In December of 2013, I decided to get out of the stock market completely. That money has been sitting in cash ever since, gaining near zero interest. On the day I sold, the S&P 500 closed at 1775 on 13 December. Today, it closed at 2090, up 17.7%. I owned VWIAX mutual fund at the time and I sold it for 61.46. Today, its value is 62.17, up just 1%. I missed VWIAX’s dividends of about 3.5% per year, so I actually missed out on a total of 8% of gains. The market is not up as much as I thought it was. I don’t feel so bad about my decision.

I have decided to consider stocks again for my retirement accounts using the strategy of “buy fear, sell greed.” Phrased a different way, I want to “do the right thing as an investor by standing behind good companies when nobody else will.” I do not believe that now is that time. Investors have not been really burned since 2008. Confidence is high. Money is cheap, in fact almost free to borrow. Cautious, pessimistic investors who haven’t bought into the current market look like fools for their missed opportunity. Most of the bad news has been around for a while. There is ongoing conflict in the middle east. China steadily gains ground while each country fights to devalue its currencies. Russia acts more and more boldly each year. Washington plays brinkmanship games with the federal budget. Economists continue to warn that holding interest rates at zero is a short-term band-aid that is causing the next “bubble.” Investors are numb to it and blindly throwing their money at stocks. I ask people why they are in stocks and I hear, “well, I wasn’t, but it just kept going up and I didn’t want to miss out.” Who can blame them? What else are they going to do, put it in a savings account for 0.1% interest?

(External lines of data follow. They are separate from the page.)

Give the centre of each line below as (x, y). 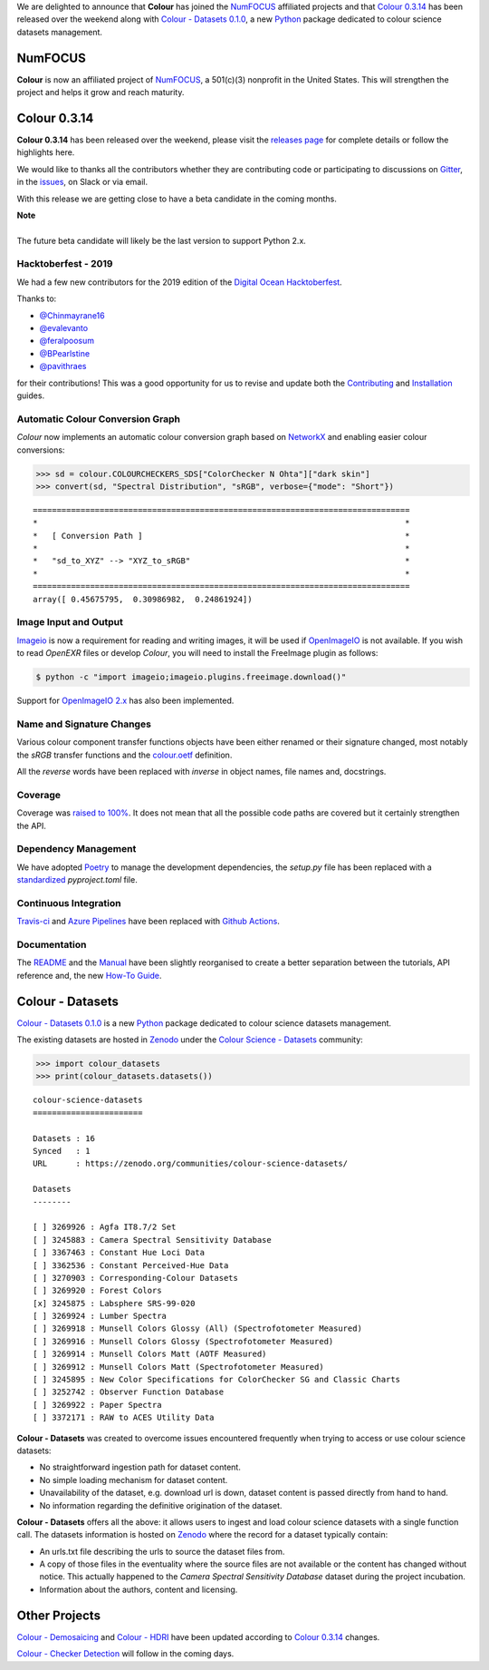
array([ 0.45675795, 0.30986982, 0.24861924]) (143, 599)
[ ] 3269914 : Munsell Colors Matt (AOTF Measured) (150, 1354)
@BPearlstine (65, 353)
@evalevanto (64, 328)
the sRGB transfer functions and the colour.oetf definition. (125, 755)
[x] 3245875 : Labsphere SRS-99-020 (114, 1303)
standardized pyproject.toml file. (77, 880)
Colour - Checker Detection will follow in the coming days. (125, 1654)

It’s easy to put money in stocks right now. It feels safe. Therefore everybody is doing it. Therefore, I’m still staying out! … So then why write this whole thing? I have been out of stocks for two years.

Because now I know what I’m looking for:

I am looking for the time when the market “needs investors’ confidence.” The economists will be talking about years of recession. Investors will be just recovering from the gains they lost. The news will be talking about the “new norm, where stocks aren’t safe, and maybe even the dollar isn’t safe.” When everyone is down and out, that is the time to be positive. That is the time to use a good system to pick the winners that will see us through.

Vino de Coco

Same same. Tim Bowles is in the Philippines. It has been fun to be a part of the venture. Tim is quite a salesman and I think that coconut wine will succeed. Maybe I’ll go visit!

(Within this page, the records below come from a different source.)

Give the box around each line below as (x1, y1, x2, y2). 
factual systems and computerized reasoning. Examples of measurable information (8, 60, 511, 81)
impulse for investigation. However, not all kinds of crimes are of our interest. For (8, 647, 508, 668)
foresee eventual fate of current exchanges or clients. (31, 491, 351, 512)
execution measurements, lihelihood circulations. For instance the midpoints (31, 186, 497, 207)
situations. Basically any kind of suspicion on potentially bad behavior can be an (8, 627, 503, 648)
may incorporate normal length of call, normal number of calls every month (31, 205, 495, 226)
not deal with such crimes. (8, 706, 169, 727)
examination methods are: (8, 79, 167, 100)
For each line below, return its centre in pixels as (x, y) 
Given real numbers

Click the picture for the website.
Click the picture for the website.

3 thoughts on “Ventures Update October 2015”

  1. You ever consider managing 695 yourself? Appfolio is probably too big for you but something like Buildium would work. Automating everything is fairly straight forward. You’d have to do a bit more with accounting, but again – once you set it up it’d be an easy thing to bring into quickbooks/freshbooks/whatever you use for your accounting. Actual customer service/dealing with problems would be a pain — you’d need to find reliable contacts you could forward them to — but the biz side shouldn’t be too bad.

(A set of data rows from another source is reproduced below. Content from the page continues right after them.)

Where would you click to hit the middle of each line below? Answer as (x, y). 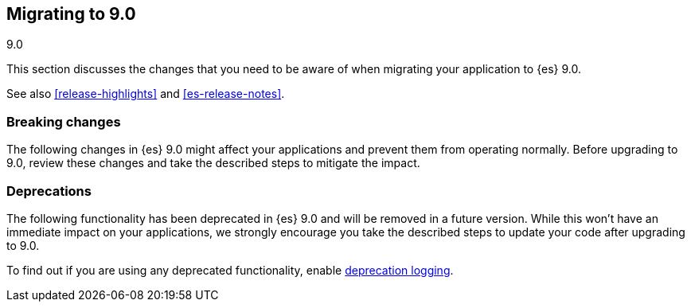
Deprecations (49, 191)
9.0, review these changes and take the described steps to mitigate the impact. (213, 163)
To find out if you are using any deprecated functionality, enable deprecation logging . (230, 270)
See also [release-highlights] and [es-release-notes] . (146, 94)
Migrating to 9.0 (71, 14)
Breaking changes (64, 121)

    I’m looking at their prices and the transaction costs are a bit higher than the gateway/merchant provider I use. If you know a coder that owes you a favor you could prob route billing through a platform like Stripe or Recurly, which has the added benefit of being able to do recurring transactions (either via CC or pulling from a bank account).

    1. We managed it ourselves for the first 8 months. My brother did it while working full-time. I won’t say it was a mistake–it was a learning experience.

      For accounting, I use QuickBooks, and the book-keeping isn’t difficult or time-consuming. The actual maintenance is where the management company comes in. Response to repairs is very important to tenants and a good manager does better than we can. Also, marketing and being available to show vacant units takes time and commitment. If I am ever in Columbus full-time, I will reconsider!